Graph Store Providers

All providers implement BaseGraphStore. Community detection capability varies by backend.

Key Class Install Extra Type Notes
neo4j DEFAULT Neo4jStore cognity-ai[neo4j] Dedicated graph DB Full GDS (Leiden communities) and APOC support. Recommended for production.
microsoft_graphrag MicrosoftGraphRAGStore cognity-ai[microsoft-graphrag] Wraps ms/graphrag Official Microsoft GraphRAG local and global search. Requires graphrag>=0.3.0.
memgraph MemgraphStore cognity-ai[memgraph] Open-source graph Neo4j-compatible Cypher dialect; supports in-memory mode for testing.
arangodb ArangoDBStore cognity-ai[arangodb] Multi-model graph AQL queries; graph and document storage in a single database.
networkx NetworkXStore cognity-ai[networkx] In-memory Python Zero external dependencies. Community detection disabled. Use for testing and small corpora only.
NetworkX Limitation NetworkXStore does not support community detection, so the community channel (CH3) and global community search are disabled. Only 2-channel retrieval (vector + graph subgraph) is available — the CH3 bridge channel is also skipped.
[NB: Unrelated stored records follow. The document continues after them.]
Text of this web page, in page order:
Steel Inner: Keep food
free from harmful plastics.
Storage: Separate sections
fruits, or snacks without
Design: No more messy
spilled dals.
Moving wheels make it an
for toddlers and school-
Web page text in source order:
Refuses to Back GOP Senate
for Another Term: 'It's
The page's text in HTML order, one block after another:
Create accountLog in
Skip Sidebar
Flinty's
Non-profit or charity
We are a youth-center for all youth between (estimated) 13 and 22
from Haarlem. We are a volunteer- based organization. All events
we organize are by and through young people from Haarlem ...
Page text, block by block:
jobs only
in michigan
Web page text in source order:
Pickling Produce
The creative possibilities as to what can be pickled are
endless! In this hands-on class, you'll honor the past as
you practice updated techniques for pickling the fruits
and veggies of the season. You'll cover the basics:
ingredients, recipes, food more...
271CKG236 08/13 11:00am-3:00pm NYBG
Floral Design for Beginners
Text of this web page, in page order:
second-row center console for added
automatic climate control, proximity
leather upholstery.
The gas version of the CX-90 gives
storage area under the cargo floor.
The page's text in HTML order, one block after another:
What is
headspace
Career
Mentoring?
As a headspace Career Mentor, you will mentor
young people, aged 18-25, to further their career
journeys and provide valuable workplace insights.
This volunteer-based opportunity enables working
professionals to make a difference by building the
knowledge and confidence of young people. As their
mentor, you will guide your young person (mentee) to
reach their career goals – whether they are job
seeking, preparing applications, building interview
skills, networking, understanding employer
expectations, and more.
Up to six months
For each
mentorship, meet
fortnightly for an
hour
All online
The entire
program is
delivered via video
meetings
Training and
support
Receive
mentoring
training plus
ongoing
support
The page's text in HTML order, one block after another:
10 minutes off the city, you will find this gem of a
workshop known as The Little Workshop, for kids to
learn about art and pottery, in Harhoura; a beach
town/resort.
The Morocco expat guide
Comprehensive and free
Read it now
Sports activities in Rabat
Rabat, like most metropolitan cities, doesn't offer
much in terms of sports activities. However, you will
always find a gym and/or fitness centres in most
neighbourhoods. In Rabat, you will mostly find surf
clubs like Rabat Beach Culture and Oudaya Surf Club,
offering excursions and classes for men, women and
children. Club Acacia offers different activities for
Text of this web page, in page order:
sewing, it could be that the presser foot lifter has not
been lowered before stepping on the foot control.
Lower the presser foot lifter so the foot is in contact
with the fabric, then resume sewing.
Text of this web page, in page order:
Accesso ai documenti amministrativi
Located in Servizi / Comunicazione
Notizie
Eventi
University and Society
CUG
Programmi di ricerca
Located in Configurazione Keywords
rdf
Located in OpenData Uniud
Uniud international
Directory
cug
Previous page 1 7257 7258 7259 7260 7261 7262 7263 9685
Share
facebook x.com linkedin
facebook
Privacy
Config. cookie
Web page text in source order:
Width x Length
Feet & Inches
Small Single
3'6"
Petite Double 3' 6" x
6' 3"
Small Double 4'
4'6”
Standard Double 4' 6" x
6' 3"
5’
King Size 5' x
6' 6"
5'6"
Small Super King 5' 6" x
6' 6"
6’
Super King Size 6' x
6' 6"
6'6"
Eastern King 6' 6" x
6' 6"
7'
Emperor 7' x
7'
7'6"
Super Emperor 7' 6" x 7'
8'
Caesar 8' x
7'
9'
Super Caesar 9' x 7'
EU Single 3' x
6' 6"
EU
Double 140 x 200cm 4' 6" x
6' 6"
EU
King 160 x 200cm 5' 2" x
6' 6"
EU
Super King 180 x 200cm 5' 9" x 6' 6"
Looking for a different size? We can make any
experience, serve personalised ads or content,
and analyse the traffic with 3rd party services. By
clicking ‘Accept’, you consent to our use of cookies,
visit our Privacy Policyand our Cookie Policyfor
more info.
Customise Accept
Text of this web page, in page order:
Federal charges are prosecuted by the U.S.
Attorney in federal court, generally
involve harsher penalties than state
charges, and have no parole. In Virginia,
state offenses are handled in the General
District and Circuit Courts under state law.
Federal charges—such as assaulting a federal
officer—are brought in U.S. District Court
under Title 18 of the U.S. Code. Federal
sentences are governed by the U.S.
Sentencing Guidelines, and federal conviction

Pair with rag_method="naive" for simplest setup.

Configuration Examples

Pass a store key string for defaults, or construct a LibraryConfig with a provider-specific config object for full control.

Python
# Qdrant — local in-memory (no config needed)
rag = RAGLibrary(vector_store="qdrant")

# Qdrant cloud
from cognity_ai.config import LibraryConfig, QdrantConfig
config = LibraryConfig(
    vector_store="qdrant",
    qdrant=QdrantConfig(url="https://xyz.qdrant.tech", api_key="..."),
)

# pgvector
from cognity_ai.config import PgVectorConfig
config = LibraryConfig(
    vector_store="pgvector",
    pgvector=PgVectorConfig(
        dsn="postgresql://user:password@localhost:5432/mydb"
    ),
)

# NetworkX — zero-dependency testing
rag = RAGLibrary(
    graph_store="networkx",
    rag_method="naive",  # no 4-channel retrieval without Neo4j
)
Tip For local development, the defaults (chroma + neo4j) require no extra configuration beyond a running Neo4j instance. Run docker run -p 7687:7687 neo4j:latest and you are ready.
Custom Stores Implement BaseVectorStore or BaseGraphStore and pass the instance directly to RAGLibrary(vector_store=my_store). The library accepts both key strings and concrete instances interchangeably.